§ **Source data**
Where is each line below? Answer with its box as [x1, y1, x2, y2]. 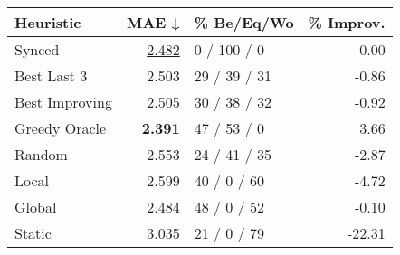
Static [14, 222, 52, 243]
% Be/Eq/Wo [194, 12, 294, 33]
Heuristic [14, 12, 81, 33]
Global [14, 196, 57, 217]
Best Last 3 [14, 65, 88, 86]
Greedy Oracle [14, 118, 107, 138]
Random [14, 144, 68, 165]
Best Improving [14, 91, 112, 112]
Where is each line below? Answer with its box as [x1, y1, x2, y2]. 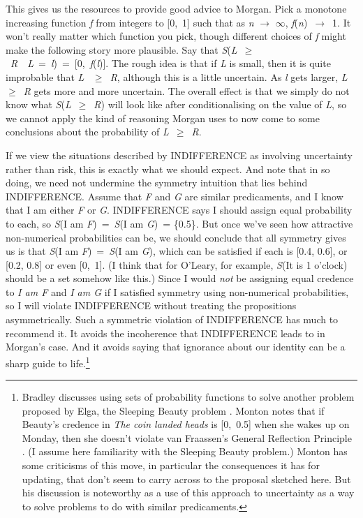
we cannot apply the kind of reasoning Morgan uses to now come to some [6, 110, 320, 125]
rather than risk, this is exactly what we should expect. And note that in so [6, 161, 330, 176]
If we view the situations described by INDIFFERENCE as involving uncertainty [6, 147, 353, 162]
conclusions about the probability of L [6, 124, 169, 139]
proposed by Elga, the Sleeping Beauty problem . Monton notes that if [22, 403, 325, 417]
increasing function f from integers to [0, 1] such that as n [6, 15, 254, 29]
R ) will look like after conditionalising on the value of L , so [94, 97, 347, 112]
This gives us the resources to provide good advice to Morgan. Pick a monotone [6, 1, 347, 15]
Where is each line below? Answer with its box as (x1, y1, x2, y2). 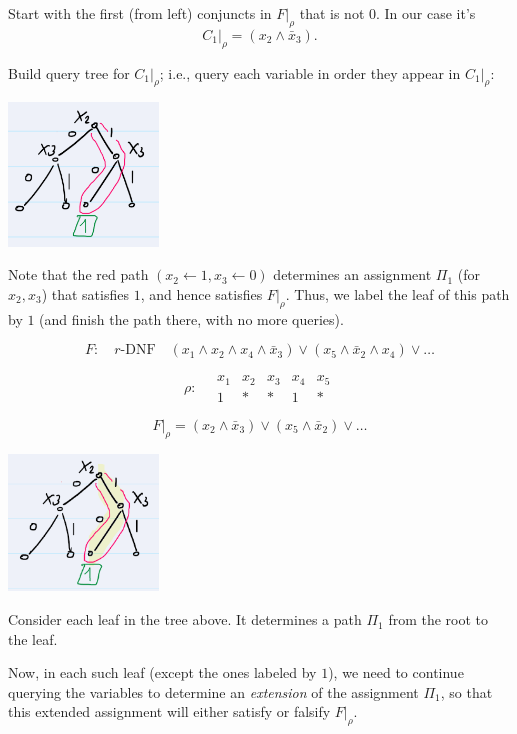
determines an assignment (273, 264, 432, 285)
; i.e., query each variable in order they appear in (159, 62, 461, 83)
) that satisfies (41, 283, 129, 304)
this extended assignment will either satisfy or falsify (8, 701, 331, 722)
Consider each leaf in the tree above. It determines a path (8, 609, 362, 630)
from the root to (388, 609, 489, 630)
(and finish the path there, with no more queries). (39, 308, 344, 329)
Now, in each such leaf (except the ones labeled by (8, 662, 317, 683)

...

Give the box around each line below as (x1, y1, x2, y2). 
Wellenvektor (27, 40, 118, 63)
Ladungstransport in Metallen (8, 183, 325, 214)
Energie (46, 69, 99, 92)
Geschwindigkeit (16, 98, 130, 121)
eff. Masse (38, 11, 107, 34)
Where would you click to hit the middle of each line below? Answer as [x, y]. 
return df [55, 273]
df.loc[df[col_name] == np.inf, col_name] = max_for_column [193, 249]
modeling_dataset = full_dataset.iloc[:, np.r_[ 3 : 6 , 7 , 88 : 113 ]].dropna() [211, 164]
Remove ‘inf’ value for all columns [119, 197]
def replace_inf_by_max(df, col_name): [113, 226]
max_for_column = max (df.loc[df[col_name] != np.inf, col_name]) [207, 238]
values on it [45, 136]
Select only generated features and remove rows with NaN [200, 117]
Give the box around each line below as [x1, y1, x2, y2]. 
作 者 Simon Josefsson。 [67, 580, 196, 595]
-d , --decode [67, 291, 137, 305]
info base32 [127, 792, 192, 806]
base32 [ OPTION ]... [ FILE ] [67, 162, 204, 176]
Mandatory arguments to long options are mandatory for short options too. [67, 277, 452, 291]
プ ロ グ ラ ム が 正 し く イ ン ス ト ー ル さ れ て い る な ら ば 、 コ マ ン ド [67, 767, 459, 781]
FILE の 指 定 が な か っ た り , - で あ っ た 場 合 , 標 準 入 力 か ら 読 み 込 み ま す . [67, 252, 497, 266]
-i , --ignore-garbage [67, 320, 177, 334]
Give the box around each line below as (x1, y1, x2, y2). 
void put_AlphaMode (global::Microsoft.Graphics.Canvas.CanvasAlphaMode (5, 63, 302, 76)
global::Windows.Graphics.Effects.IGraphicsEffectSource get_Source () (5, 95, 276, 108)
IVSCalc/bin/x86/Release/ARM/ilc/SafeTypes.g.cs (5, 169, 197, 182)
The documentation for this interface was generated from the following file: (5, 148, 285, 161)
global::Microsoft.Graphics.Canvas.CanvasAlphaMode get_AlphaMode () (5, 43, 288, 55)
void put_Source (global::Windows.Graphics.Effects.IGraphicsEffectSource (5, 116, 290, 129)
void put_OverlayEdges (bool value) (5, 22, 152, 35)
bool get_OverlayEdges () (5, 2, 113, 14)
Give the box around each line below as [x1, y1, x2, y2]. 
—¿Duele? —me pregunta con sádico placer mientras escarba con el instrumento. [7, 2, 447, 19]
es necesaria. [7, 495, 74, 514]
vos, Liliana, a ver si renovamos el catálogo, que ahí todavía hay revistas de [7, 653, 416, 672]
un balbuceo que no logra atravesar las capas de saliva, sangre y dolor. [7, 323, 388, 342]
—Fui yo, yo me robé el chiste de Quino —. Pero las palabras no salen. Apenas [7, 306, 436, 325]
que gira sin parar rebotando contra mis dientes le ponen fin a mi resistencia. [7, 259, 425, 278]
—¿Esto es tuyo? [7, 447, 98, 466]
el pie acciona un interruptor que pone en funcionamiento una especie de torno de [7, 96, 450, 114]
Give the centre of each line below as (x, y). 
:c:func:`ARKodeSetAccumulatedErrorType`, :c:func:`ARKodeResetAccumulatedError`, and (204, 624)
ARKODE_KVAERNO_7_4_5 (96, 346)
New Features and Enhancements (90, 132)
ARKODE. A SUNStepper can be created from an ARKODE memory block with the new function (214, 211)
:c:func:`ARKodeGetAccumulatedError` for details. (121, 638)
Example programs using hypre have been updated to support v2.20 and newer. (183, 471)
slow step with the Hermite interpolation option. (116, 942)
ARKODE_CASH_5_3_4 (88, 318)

...

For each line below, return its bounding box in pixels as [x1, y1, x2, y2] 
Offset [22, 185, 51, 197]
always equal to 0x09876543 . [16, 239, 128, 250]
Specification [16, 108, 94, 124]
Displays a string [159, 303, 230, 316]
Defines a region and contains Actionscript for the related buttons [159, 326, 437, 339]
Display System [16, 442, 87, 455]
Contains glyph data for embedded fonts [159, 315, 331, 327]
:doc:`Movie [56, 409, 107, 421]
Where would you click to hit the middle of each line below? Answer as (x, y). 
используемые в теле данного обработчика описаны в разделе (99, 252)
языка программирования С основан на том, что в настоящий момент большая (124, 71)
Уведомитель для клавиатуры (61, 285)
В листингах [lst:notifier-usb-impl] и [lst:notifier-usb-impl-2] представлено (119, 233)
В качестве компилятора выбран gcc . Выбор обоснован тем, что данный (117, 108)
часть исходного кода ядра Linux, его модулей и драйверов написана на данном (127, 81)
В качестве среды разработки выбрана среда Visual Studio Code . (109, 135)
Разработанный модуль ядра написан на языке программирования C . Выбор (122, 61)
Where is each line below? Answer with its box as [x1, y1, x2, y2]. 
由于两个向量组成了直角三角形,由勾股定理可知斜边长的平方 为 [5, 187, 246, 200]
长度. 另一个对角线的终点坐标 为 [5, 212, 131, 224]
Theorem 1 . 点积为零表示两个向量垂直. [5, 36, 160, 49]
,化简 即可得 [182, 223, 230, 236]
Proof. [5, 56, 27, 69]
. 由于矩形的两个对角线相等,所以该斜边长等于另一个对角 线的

§ **ASSIGNMENT**
Using the data above, copy exactly the lines from the one containing "Greedy Oracle [14, 118, 107, 138]" to the one containing "Now, in each", inclusive. Exclude the pictures.

§ **COMPLETED EXERCISE**
Greedy Oracle [14, 118, 107, 138]
Random [14, 144, 68, 165]
Best Improving [14, 91, 112, 112]
Where is each line below? Answer with its box as [x1, y1, x2, y2]. 
we cannot apply the kind of reasoning Morgan uses to now come to some [6, 110, 320, 125]
rather than risk, this is exactly what we should expect. And note that in so [6, 161, 330, 176]
If we view the situations described by INDIFFERENCE as involving uncertainty [6, 147, 353, 162]
conclusions about the probability of L [6, 124, 169, 139]
proposed by Elga, the Sleeping Beauty problem . Monton notes that if [22, 403, 325, 417]
increasing function f from integers to [0, 1] such that as n [6, 15, 254, 29]
R ) will look like after conditionalising on the value of L , so [94, 97, 347, 112]
This gives us the resources to provide good advice to Morgan. Pick a monotone [6, 1, 347, 15]
Where is each line below? Answer with its box as (x1, y1, x2, y2). 
determines an assignment (273, 264, 432, 285)
; i.e., query each variable in order they appear in (159, 62, 461, 83)
) that satisfies (41, 283, 129, 304)
this extended assignment will either satisfy or falsify (8, 701, 331, 722)
Consider each leaf in the tree above. It determines a path (8, 609, 362, 630)
from the root to (388, 609, 489, 630)
(and finish the path there, with no more queries). (39, 308, 344, 329)
Now, in each such leaf (except the ones labeled by (8, 662, 317, 683)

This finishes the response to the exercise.